Activity –
Copy each line of the records exactly, stopping only after the line that contains "another change from PR [59, 246]" has been written, and leave pictures out.

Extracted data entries
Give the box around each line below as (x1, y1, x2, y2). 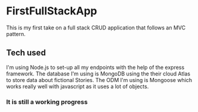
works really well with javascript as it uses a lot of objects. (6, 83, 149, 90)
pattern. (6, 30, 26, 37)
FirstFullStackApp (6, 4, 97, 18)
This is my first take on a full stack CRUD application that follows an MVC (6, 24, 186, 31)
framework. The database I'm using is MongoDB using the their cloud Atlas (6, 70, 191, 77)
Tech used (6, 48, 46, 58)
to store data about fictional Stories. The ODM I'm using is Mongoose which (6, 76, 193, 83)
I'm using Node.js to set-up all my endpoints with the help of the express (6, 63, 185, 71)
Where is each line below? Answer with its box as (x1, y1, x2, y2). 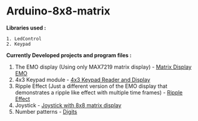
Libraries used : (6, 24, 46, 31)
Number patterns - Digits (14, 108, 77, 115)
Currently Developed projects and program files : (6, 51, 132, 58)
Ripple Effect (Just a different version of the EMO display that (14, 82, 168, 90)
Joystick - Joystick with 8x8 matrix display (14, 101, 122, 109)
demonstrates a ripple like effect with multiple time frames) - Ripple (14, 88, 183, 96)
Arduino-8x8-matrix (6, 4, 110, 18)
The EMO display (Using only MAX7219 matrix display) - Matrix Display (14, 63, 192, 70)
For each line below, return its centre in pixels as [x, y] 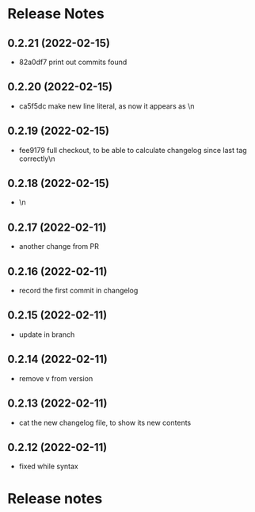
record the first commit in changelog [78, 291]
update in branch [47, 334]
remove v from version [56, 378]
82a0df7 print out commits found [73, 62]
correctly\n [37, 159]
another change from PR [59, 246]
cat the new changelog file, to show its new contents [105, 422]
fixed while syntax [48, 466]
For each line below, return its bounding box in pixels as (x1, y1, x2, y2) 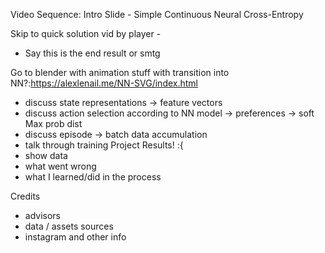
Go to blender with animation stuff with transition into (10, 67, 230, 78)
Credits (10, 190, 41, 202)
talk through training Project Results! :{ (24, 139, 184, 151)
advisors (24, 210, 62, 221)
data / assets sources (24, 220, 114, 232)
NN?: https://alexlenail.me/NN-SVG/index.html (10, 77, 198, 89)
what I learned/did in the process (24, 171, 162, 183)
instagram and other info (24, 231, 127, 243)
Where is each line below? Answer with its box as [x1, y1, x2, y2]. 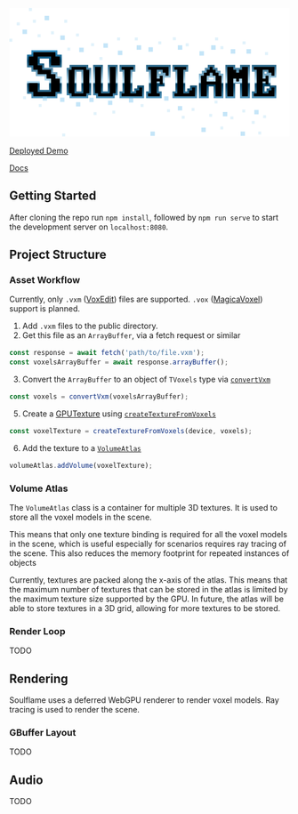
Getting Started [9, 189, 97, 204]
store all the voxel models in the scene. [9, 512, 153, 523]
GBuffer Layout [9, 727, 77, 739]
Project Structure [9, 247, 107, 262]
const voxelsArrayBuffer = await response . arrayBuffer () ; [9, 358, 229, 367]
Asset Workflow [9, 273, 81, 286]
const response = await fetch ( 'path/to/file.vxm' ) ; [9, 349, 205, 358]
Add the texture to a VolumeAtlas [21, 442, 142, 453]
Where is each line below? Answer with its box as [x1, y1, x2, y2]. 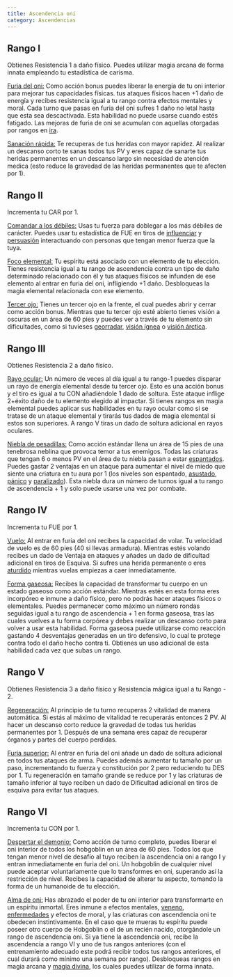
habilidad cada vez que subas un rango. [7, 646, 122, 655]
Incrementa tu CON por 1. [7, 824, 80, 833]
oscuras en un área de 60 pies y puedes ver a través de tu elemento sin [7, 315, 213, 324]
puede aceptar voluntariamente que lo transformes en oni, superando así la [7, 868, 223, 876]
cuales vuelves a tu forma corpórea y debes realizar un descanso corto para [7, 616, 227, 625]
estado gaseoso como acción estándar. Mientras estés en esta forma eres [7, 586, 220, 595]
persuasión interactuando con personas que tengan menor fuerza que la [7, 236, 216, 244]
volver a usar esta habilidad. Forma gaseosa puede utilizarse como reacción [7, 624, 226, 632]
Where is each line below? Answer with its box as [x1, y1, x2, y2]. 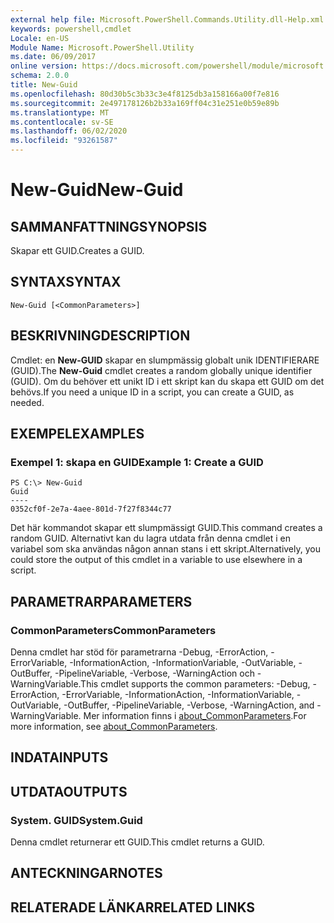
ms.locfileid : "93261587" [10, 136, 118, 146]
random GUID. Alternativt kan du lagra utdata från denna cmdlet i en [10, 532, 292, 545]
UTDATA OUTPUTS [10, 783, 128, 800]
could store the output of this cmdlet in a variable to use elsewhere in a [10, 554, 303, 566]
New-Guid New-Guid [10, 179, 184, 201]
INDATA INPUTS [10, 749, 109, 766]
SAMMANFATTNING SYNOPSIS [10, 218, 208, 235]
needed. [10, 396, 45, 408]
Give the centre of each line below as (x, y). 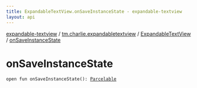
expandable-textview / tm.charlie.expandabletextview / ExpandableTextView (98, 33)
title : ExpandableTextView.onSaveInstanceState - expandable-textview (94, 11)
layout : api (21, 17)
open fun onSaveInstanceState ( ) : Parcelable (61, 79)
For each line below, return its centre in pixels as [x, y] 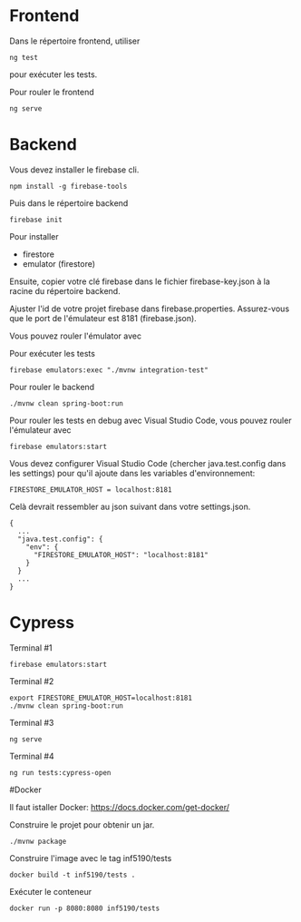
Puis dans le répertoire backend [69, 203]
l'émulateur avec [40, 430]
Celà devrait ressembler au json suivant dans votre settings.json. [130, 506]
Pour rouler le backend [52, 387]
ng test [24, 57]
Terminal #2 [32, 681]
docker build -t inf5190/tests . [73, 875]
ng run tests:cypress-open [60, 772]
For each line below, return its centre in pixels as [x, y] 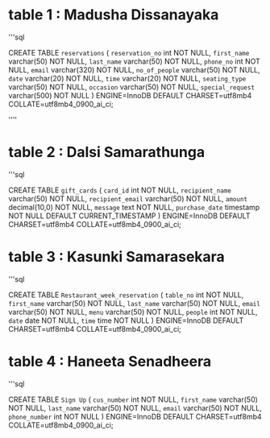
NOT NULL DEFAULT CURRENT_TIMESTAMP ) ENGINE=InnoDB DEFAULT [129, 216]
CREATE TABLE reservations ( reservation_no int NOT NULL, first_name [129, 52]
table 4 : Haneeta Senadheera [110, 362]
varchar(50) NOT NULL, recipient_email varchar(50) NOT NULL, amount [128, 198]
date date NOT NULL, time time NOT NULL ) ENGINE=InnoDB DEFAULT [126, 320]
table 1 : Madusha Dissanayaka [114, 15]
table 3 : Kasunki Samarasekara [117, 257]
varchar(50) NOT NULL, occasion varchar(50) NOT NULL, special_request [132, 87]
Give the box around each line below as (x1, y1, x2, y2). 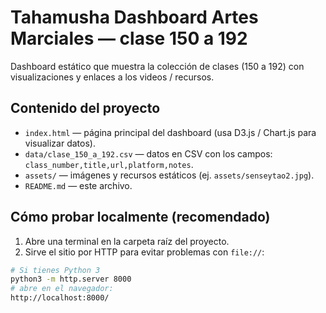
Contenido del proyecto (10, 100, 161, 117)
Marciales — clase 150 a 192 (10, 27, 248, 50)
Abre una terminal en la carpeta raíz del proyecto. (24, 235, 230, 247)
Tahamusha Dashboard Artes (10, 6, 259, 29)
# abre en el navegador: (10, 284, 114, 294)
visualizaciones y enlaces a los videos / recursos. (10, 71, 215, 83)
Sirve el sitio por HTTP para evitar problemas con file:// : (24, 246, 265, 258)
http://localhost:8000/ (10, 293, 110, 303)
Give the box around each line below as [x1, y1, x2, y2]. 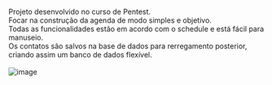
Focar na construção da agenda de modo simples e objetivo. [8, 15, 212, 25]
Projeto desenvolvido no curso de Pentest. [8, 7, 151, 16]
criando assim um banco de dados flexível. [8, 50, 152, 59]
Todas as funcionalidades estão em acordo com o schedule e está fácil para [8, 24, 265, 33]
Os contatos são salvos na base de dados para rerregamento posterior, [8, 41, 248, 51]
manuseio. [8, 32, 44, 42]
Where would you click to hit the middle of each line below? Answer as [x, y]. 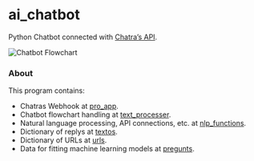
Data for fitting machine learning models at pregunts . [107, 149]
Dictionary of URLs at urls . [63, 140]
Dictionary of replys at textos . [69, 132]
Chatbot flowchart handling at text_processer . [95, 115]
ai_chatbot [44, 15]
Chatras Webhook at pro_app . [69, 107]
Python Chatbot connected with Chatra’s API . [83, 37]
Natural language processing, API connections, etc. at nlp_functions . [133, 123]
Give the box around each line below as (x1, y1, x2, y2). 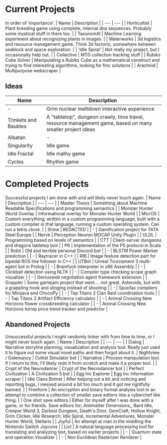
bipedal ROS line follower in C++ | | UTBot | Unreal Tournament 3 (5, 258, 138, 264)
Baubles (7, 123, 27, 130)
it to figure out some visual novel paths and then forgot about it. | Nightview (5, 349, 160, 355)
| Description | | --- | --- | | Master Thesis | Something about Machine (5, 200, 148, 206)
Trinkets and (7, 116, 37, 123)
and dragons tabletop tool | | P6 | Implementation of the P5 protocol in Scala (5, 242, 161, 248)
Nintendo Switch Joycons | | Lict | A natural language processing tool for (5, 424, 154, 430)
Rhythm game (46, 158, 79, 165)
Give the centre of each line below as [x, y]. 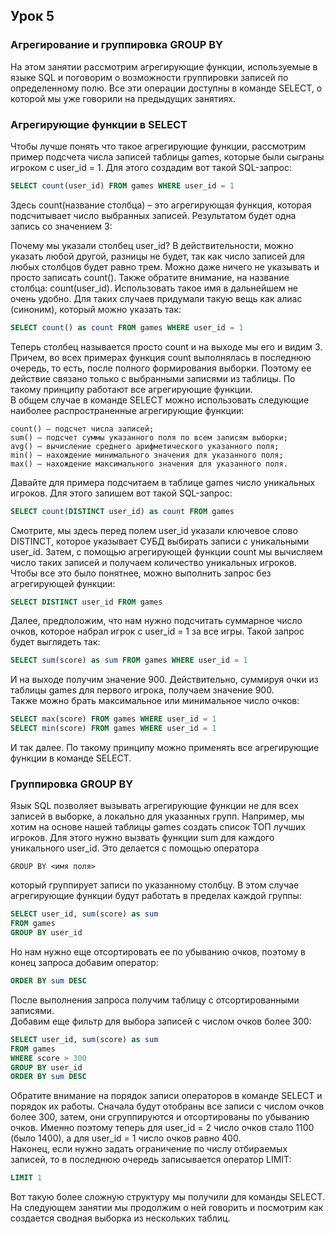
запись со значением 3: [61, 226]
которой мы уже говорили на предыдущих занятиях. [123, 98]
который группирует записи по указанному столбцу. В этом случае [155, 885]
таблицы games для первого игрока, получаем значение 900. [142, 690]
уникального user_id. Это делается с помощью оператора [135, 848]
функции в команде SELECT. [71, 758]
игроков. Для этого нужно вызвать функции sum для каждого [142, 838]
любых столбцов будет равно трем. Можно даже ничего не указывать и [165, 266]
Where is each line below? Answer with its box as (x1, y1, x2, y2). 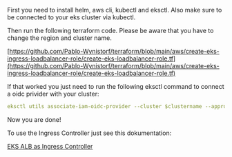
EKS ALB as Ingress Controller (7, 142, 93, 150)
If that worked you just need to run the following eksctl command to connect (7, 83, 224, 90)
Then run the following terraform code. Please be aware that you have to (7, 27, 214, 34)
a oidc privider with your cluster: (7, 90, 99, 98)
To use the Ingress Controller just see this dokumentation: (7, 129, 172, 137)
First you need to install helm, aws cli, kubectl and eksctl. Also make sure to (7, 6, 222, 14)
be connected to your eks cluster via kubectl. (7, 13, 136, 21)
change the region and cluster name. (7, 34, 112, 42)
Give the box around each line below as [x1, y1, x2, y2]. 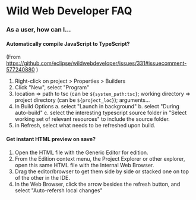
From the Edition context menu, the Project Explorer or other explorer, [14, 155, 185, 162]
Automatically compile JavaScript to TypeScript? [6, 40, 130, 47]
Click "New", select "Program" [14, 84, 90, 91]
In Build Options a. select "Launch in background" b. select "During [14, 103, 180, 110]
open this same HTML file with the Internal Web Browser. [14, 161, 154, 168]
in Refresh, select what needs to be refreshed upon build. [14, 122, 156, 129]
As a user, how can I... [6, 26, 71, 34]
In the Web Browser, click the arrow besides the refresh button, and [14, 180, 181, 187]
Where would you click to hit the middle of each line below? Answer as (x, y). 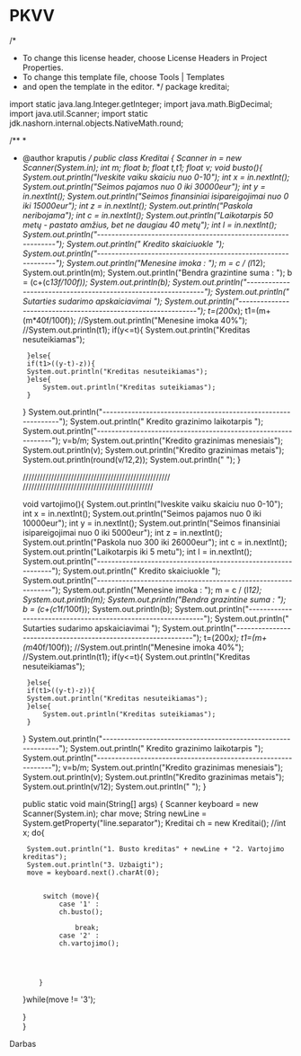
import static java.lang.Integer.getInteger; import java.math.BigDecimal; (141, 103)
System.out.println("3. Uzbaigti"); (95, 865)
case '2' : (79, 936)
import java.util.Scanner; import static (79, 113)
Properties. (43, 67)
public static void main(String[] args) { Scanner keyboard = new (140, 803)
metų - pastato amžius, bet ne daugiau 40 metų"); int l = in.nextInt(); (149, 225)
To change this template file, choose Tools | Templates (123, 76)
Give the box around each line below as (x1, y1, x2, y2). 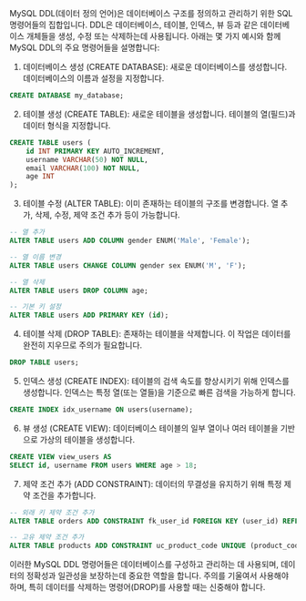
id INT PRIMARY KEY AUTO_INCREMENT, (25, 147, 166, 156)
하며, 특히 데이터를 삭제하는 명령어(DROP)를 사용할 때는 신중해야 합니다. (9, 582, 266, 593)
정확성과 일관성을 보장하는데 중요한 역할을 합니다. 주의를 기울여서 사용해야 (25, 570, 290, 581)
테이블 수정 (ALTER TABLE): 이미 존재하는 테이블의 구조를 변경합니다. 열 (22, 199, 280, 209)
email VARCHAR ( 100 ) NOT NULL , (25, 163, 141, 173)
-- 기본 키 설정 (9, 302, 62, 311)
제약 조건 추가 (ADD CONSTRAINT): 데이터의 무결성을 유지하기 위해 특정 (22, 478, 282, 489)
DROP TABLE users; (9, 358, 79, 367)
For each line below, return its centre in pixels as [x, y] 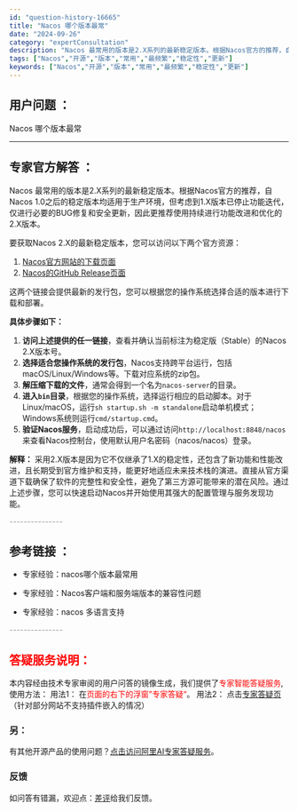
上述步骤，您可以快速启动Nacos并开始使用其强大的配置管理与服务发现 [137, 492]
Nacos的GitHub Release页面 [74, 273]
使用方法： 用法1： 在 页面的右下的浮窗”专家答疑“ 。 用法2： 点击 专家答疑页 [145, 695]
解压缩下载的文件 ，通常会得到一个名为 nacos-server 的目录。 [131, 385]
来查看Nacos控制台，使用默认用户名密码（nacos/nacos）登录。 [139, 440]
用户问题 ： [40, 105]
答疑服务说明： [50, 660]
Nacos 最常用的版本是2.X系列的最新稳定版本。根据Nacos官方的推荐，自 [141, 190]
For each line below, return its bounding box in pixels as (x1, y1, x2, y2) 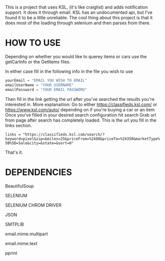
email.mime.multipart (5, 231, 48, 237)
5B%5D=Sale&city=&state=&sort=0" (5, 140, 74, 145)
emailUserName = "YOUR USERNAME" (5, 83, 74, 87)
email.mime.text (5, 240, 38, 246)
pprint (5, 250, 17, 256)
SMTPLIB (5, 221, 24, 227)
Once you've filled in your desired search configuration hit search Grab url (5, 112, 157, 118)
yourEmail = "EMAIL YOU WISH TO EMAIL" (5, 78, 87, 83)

Answer section –
Give the box around each line below as (x1, y1, x2, y2). 
works really well with javascript as it uses a lot of objects. (6, 83, 149, 90)
pattern. (6, 30, 26, 37)
FirstFullStackApp (6, 4, 97, 18)
This is my first take on a full stack CRUD application that follows an MVC (6, 24, 186, 31)
framework. The database I'm using is MongoDB using the their cloud Atlas (6, 70, 191, 77)
Tech used (6, 48, 46, 58)
to store data about fictional Stories. The ODM I'm using is Mongoose which (6, 76, 193, 83)
I'm using Node.js to set-up all my endpoints with the help of the express (6, 63, 185, 71)
Where is each line below? Answer with its box as (x1, y1, x2, y2). 
Libraries used : (6, 24, 46, 31)
Number patterns - Digits (14, 108, 77, 115)
Currently Developed projects and program files : (6, 51, 132, 58)
Ripple Effect (Just a different version of the EMO display that (14, 82, 168, 90)
Joystick - Joystick with 8x8 matrix display (14, 101, 122, 109)
demonstrates a ripple like effect with multiple time frames) - Ripple (14, 88, 183, 96)
Arduino-8x8-matrix (6, 4, 110, 18)
The EMO display (Using only MAX7219 matrix display) - Matrix Display (14, 63, 192, 70)
For each line below, return its centre in pixels as [x, y] 
record the first commit in changelog [78, 291]
update in branch [47, 334]
remove v from version [56, 378]
82a0df7 print out commits found [73, 62]
correctly\n [37, 159]
another change from PR [59, 246]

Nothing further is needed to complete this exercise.